# [ASSIGNMENT]
Print the records below word for word, beginning with the first line and ending once the line containing "Động Ngườm Ngao [77, 72]" is printed.

# [DATA FOR THIS EXERCISE]
===============
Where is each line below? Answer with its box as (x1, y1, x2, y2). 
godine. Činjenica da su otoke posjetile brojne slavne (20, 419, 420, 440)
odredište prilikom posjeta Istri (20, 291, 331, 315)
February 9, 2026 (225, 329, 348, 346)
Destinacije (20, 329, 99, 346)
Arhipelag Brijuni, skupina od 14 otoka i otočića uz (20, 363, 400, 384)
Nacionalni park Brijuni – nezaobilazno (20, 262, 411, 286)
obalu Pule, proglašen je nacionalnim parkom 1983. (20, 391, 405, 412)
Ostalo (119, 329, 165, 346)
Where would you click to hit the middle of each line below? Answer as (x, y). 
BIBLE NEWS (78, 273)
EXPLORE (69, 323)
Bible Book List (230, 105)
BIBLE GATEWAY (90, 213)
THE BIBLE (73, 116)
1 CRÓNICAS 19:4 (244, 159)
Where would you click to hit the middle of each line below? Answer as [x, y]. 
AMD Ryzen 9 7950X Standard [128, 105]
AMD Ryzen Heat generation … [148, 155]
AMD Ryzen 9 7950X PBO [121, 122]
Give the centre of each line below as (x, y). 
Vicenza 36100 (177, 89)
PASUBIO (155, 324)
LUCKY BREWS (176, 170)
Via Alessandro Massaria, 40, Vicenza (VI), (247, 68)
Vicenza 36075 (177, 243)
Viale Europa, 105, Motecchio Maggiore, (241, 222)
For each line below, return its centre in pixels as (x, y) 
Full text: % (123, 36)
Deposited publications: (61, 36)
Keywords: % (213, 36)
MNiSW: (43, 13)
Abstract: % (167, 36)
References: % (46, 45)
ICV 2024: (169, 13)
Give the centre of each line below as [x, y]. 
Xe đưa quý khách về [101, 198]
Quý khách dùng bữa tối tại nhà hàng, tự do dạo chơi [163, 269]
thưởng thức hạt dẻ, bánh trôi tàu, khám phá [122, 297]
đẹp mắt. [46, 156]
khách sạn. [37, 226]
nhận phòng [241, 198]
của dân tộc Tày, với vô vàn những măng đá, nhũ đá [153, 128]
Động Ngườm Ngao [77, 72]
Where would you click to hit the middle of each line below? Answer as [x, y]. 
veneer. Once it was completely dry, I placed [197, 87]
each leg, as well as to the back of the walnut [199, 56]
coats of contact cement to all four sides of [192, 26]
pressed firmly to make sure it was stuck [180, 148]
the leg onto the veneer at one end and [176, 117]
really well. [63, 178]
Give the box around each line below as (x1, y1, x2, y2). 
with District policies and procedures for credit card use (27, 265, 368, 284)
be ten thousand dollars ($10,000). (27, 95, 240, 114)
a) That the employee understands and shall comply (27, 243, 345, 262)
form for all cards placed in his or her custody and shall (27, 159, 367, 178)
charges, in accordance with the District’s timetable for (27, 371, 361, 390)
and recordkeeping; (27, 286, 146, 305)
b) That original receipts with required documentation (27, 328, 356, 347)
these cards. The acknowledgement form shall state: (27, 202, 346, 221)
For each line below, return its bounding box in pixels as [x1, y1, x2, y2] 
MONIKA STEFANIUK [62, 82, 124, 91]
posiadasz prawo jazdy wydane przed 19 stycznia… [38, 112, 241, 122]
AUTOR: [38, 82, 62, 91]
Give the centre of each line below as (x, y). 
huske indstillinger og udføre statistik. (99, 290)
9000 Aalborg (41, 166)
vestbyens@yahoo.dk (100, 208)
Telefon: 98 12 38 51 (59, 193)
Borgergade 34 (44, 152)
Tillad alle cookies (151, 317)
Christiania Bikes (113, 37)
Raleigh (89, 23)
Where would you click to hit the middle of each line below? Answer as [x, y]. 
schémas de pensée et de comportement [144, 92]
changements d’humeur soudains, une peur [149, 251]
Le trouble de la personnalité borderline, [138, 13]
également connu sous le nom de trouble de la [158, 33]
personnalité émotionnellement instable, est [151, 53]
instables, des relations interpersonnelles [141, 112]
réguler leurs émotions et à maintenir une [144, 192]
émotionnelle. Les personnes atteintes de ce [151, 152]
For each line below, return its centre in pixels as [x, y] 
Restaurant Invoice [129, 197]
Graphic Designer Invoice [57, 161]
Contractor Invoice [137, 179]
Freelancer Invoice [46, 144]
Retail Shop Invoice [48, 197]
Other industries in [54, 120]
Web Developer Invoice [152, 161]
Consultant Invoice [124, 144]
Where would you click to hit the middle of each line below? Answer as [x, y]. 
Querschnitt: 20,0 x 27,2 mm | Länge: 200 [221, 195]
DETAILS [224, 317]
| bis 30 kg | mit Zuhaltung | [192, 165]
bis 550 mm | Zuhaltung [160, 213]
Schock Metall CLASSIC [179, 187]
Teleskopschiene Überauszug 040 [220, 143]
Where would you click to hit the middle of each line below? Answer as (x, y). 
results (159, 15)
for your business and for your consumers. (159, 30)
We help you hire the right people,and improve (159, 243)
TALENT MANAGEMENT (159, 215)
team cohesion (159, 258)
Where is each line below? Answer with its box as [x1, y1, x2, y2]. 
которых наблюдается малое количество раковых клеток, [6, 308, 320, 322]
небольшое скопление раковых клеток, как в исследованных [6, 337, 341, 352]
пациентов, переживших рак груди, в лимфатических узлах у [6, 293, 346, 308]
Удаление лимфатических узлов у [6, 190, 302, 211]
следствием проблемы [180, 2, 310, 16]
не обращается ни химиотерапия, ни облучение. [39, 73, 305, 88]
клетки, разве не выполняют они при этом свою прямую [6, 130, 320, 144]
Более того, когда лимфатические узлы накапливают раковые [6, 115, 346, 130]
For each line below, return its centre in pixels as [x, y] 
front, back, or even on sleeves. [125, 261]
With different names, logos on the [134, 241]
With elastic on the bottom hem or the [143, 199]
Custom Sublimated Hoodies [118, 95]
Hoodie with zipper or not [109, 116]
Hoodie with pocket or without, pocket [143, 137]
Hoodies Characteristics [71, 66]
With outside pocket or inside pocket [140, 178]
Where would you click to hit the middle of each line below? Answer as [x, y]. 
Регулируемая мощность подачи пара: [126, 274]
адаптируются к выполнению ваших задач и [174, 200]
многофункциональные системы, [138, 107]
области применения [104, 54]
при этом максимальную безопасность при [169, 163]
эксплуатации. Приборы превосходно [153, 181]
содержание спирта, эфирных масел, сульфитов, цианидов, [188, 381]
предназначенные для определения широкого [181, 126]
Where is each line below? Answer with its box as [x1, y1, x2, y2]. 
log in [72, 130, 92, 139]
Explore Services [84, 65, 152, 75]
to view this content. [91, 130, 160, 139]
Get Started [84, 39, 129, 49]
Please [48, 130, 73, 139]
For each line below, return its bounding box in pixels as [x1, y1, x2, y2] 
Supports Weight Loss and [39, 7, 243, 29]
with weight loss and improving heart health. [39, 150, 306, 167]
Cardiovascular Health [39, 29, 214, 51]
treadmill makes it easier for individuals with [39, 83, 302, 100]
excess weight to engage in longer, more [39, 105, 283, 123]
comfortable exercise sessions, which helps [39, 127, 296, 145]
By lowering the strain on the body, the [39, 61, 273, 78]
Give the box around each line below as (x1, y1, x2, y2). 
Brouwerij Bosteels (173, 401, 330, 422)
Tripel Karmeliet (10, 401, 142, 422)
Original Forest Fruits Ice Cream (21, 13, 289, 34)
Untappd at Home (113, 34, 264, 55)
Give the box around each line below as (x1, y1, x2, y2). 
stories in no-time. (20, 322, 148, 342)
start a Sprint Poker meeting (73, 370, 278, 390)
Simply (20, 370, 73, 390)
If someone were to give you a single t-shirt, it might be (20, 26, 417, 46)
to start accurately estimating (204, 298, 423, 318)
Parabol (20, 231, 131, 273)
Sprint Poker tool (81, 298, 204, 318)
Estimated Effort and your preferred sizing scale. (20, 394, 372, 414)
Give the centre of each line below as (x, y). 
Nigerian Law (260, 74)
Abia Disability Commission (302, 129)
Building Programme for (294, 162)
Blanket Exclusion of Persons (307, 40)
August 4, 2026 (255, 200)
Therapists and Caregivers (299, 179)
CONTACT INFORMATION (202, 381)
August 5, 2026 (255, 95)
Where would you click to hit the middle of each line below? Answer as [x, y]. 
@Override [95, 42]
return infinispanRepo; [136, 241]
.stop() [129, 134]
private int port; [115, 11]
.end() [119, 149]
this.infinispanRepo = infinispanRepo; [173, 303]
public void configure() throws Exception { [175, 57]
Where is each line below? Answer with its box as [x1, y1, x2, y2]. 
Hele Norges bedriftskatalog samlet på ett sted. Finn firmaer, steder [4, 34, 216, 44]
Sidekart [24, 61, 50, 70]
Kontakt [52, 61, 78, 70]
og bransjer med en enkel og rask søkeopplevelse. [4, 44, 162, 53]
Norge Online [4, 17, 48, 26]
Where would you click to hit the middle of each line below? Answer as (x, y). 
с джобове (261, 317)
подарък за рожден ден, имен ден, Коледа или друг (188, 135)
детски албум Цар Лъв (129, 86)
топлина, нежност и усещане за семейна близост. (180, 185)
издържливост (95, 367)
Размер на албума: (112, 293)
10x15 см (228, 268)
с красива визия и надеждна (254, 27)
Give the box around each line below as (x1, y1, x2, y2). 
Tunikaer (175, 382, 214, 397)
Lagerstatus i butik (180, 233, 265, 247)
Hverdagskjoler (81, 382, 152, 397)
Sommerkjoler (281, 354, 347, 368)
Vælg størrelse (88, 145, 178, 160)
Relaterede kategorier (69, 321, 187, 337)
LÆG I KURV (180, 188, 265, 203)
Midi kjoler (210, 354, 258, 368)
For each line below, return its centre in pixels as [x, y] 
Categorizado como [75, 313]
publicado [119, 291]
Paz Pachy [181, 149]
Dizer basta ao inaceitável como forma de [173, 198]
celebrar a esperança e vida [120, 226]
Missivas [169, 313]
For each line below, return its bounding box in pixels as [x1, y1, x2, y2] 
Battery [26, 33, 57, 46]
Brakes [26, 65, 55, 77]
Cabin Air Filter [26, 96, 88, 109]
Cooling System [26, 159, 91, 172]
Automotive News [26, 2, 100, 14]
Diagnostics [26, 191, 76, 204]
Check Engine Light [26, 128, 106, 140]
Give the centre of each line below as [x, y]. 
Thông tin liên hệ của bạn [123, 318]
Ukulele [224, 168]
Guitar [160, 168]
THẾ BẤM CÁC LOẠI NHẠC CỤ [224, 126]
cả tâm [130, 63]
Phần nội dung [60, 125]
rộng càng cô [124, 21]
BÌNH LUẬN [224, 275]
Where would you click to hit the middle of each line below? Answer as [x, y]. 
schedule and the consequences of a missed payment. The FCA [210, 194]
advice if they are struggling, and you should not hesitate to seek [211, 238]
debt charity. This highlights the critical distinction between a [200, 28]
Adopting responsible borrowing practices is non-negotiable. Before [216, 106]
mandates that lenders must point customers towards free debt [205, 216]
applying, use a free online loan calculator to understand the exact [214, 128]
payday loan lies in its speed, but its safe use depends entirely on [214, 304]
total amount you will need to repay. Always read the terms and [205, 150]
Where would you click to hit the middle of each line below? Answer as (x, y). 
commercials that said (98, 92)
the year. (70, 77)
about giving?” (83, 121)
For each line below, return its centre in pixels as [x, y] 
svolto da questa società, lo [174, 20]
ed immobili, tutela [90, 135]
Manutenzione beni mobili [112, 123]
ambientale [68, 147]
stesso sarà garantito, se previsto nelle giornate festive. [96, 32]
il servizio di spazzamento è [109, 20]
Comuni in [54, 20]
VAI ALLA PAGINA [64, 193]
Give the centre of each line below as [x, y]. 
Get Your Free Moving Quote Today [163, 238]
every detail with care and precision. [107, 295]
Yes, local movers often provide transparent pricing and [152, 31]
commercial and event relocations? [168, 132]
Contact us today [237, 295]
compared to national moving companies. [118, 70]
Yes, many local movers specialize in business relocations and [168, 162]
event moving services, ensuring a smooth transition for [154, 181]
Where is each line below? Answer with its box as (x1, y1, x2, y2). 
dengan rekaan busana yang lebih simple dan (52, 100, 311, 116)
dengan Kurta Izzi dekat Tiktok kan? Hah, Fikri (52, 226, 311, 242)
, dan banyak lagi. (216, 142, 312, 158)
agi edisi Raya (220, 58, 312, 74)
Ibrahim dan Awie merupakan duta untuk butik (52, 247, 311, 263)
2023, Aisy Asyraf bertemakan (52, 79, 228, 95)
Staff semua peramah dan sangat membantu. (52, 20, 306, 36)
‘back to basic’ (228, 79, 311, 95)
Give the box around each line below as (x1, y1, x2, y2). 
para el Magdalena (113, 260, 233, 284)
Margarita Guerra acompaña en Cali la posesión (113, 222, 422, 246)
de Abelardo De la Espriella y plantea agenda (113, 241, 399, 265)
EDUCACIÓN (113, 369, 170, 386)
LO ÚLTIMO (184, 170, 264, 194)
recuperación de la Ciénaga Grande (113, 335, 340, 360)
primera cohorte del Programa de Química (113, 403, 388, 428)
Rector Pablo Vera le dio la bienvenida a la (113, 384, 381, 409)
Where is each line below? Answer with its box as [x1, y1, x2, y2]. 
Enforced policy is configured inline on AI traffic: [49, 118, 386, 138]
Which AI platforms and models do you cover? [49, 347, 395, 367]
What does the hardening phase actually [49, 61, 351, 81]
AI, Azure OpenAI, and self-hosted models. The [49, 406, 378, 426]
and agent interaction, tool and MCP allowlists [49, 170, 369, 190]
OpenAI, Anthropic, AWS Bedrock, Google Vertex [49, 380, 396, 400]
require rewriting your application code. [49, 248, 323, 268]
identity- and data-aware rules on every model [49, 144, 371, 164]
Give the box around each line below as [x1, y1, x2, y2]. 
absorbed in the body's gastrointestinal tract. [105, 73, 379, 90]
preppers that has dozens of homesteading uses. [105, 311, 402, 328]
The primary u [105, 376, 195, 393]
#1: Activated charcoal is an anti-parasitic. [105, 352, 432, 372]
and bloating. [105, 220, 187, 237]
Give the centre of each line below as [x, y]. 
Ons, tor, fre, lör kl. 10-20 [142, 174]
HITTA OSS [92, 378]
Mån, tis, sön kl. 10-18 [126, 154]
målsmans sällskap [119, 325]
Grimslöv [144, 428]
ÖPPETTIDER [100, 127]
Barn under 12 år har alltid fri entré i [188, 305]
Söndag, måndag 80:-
===============
# [REPLY TO THE TASK]
Where is each line below? Answer with its box as (x1, y1, x2, y2). 
godine. Činjenica da su otoke posjetile brojne slavne (20, 419, 420, 440)
odredište prilikom posjeta Istri (20, 291, 331, 315)
February 9, 2026 (225, 329, 348, 346)
Destinacije (20, 329, 99, 346)
Arhipelag Brijuni, skupina od 14 otoka i otočića uz (20, 363, 400, 384)
Nacionalni park Brijuni – nezaobilazno (20, 262, 411, 286)
obalu Pule, proglašen je nacionalnim parkom 1983. (20, 391, 405, 412)
Ostalo (119, 329, 165, 346)
Where would you click to hit the middle of each line below? Answer as (x, y). 
BIBLE NEWS (78, 273)
EXPLORE (69, 323)
Bible Book List (230, 105)
BIBLE GATEWAY (90, 213)
THE BIBLE (73, 116)
1 CRÓNICAS 19:4 (244, 159)
Where would you click to hit the middle of each line below? Answer as [x, y]. 
AMD Ryzen 9 7950X Standard [128, 105]
AMD Ryzen Heat generation … [148, 155]
AMD Ryzen 9 7950X PBO [121, 122]
Give the centre of each line below as (x, y). 
Vicenza 36100 (177, 89)
PASUBIO (155, 324)
LUCKY BREWS (176, 170)
Via Alessandro Massaria, 40, Vicenza (VI), (247, 68)
Vicenza 36075 (177, 243)
Viale Europa, 105, Motecchio Maggiore, (241, 222)
For each line below, return its centre in pixels as (x, y) 
Full text: % (123, 36)
Deposited publications: (61, 36)
Keywords: % (213, 36)
MNiSW: (43, 13)
Abstract: % (167, 36)
References: % (46, 45)
ICV 2024: (169, 13)
Give the centre of each line below as [x, y]. 
Xe đưa quý khách về [101, 198]
Quý khách dùng bữa tối tại nhà hàng, tự do dạo chơi [163, 269]
thưởng thức hạt dẻ, bánh trôi tàu, khám phá [122, 297]
đẹp mắt. [46, 156]
khách sạn. [37, 226]
nhận phòng [241, 198]
của dân tộc Tày, với vô vàn những măng đá, nhũ đá [153, 128]
Động Ngườm Ngao [77, 72]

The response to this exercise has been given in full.